In 1874, he started medical practice in Eclectic system at St. Louis of Missouri. In a short time he became one of 'its prominent practitioners. He joined the National Association of Eclectic Medicine and became one of the important participants.
At the age of 26 years (1875) he married an American Baptist Lady. She was instrumental in converting Kent from Eclectic school practitioner to Homoeopathic practitioner.
His wife became very ill. He was very much affected due to her illness. Though he was not demonstrative, he adored his wife. The most competent allopathic or eclectic colleagues had not the slightest success with the asthenia, weakness, persistent insomnia and anaemia which obliged her to keep to her bed for months on end. As time went by, her condition deteriorated. She then requested him to consult a homoeopath. It was a new system and Kent did not like this idea. Only when the condition of his wife became very serious, he consulted an elderly homoeopathic physician Dr. Phelan.
Dr. Phelan visited the patient and asked certain questions which according to Kent were unrelated to the existing pathology.

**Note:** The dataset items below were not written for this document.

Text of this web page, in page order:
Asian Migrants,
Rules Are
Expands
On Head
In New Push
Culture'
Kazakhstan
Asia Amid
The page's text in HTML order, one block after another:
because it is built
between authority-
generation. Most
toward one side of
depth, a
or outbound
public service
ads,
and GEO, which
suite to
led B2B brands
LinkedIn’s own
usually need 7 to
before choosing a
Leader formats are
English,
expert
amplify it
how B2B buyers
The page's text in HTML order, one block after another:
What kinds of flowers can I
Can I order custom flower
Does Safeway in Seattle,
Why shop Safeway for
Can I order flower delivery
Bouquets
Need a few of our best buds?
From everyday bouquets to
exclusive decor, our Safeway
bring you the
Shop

Kent saw Dr. Phelan put a few little globules into a glass of water and telling the patient to take one tea-spoonful every two hours till she fell asleep. The patient had not slept for weeks. Dr. Kent decided that the man was a fool or an imposter.
The patient took two doses and then Kent went to his office in the next room to prepare his lecture. He was so absorbed in his work that he forgot to return, to her room. After four hours when he remembered, he returned to her room to find her in deep sleep. He thought it might probably be a chance, but she slowly recovered. Kent was so stirred by the cure that he resolved to study the therapy himself.

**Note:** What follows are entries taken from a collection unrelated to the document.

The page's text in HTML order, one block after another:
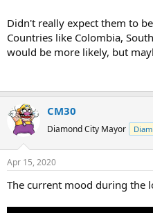
Didn't really expect them to
Countries like Colombia,
would be more likely, but
CM30
Diamond City Mayor
Apr 15, 2020
The current mood during the
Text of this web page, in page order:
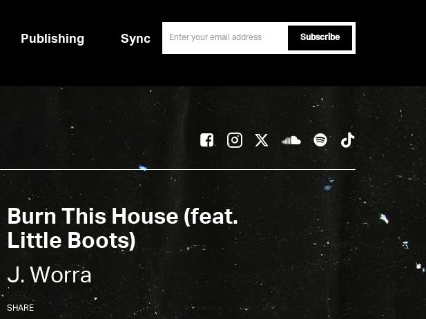
Publishing Sync
Burn This House (feat.
Little Boots)
J. Worra
SHARE
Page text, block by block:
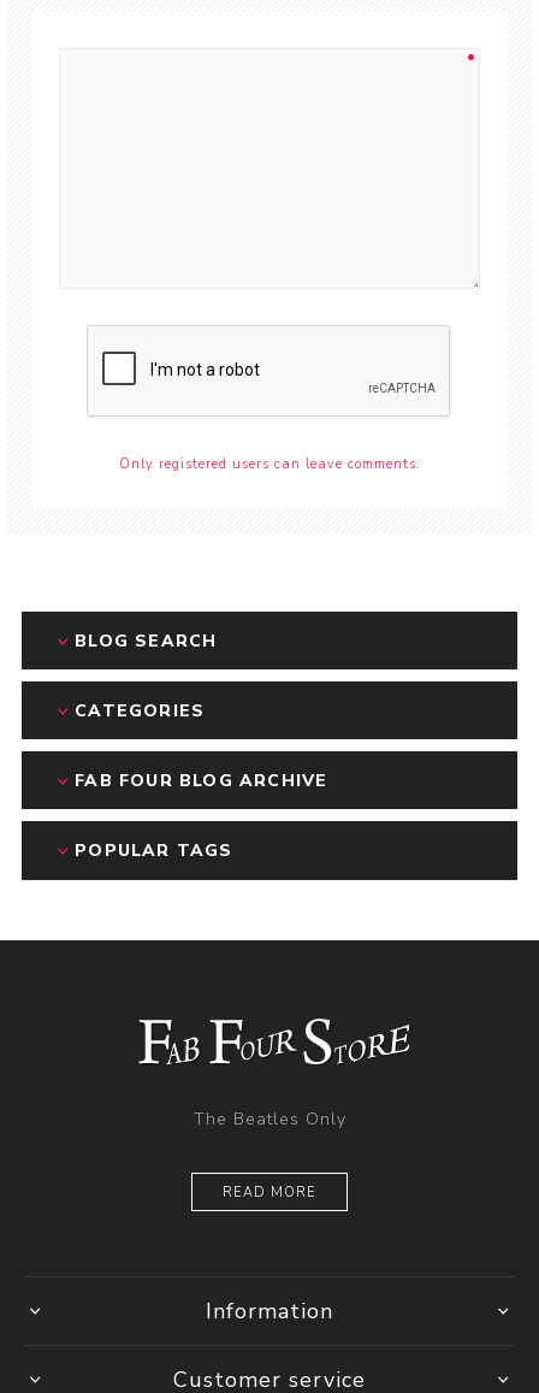
Only registered users can leave comments.
BLOG SEARCH
CATEGORIES
FAB FOUR BLOG ARCHIVE
POPULAR TAGS
The Beatles Only
READ MORE
Information
Customer service

Under Phelan's guidance Kent studied the Organon of Homoeopathy and with his great coat over his shoulders to keep him warm, read Materia Medica for nights on end. He left the membership of National Society of Eclectic Medicine and completely changed over to Homoeopathy.
Enlightened by every thing he learnt from his own relentless studies and from his homoeopathic colleagues he started taking patients. In 1881 he accepted in addition to his flourishing practice in Homoeopathy the Chair of Professor of Anatomy of the Homoeopathic College of Missouri, then the Chair of Surgery and after 2 years, of Materia Medica.
After a few years he became the Dean of Homoeopathic Medical School, Philadelphia where he conducted advanced courses in Materia Medica for Physicians. At this time he lost his wife. For a few months he was very much disturbed, he then fully put himself to Homoeopathy. He studied the works of the great philosopher EMANUEL SWEDENBURG and adopted his philosophy about diseases, though remaining practical in approach.
It was at this time he got a patient Clara Lousie, who had finished her medical studies. This patient had consulted the most famous homoeopathic doctors of America and every one of them had prescribed Lachesis because she presented all the symptoms of the remedy. After studying the case carefully, Kent concluded that she had been manifesting a proving of Lachesis. The frequent repetition of the remedy had created a chronic medicinal illness.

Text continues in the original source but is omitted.